TASK DETAILS: Please reproduce, exactly as given, the lines running from the start of the data to the line containing "2020 to 2026", inclusive, and omit the pictures.

[Dataset excerpts]
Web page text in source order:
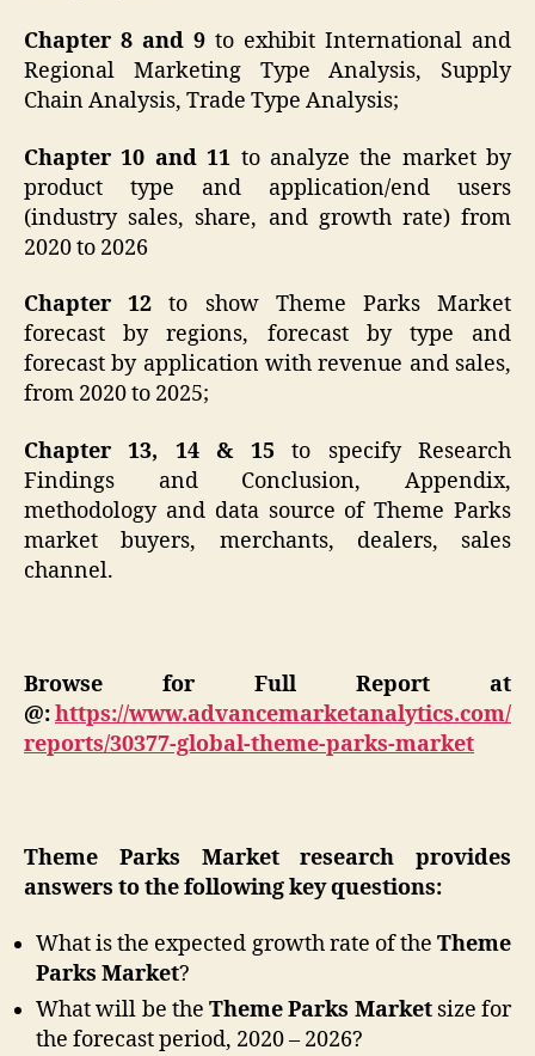
Chapter 8 and 9 to exhibit International and
Regional Marketing Type Analysis, Supply
Chain Analysis, Trade Type Analysis;
Chapter 10 and 11 to analyze the market by
product type and application/end users
(industry sales, share, and growth rate) from
2020 to 2026
Chapter 12 to show Theme Parks Market
forecast by regions, forecast by type and
forecast by application with revenue and sales,
from 2020 to 2025;
Chapter 13, 14 & 15 to specify Research
Findings and Conclusion, Appendix,
methodology and data source of Theme Parks
market buyers, merchants, dealers, sales
channel.
Browse for Full Report at
@:https://www.advancemarketanalytics.com/
reports/30377-global-theme-parks-market
Theme Parks Market research provides
answers to the following key questions:
What is the expected growth rate of the Theme
Parks Market?
What will be the Theme Parks Market size for
the forecast period, 2020 – 2026?
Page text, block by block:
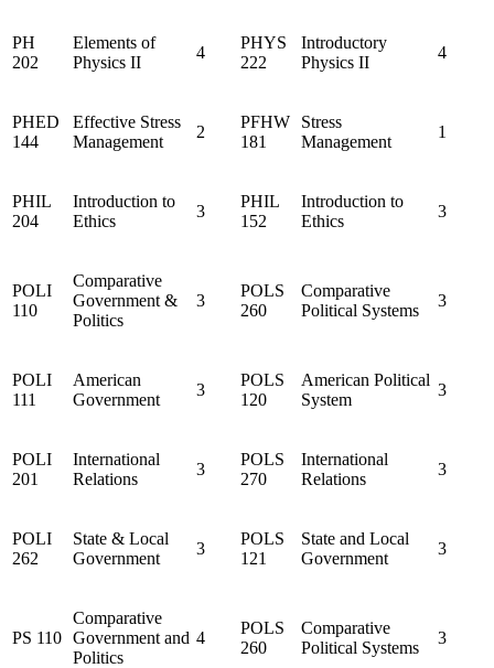
PH
202
Elements of
Physics II
4
PHYS
222
Introductory
Physics II
4
PHED
144
Effective Stress
Management
2
PFHW
181
Stress
Management
1
PHIL
204
Introduction to
Ethics
3
PHIL
152
Introduction to
Ethics
3
POLI
110
Comparative
Government &
Politics
3
POLS
260
Comparative
Political Systems
3
POLI
111
American
Government
3
POLS
120
American Political
System
3
POLI
201
International
Relations
3
POLS
270
International
Relations
3
POLI
262
State & Local
Government
3
POLS
121
State and Local
Government
3
PS 110
Comparative
Government and
Politics
4
POLS
260
Comparative
Political Systems
3

RESULT FOR THIS TASK:
Web page text in source order:
Chapter 8 and 9 to exhibit International and
Regional Marketing Type Analysis, Supply
Chain Analysis, Trade Type Analysis;
Chapter 10 and 11 to analyze the market by
product type and application/end users
(industry sales, share, and growth rate) from
2020 to 2026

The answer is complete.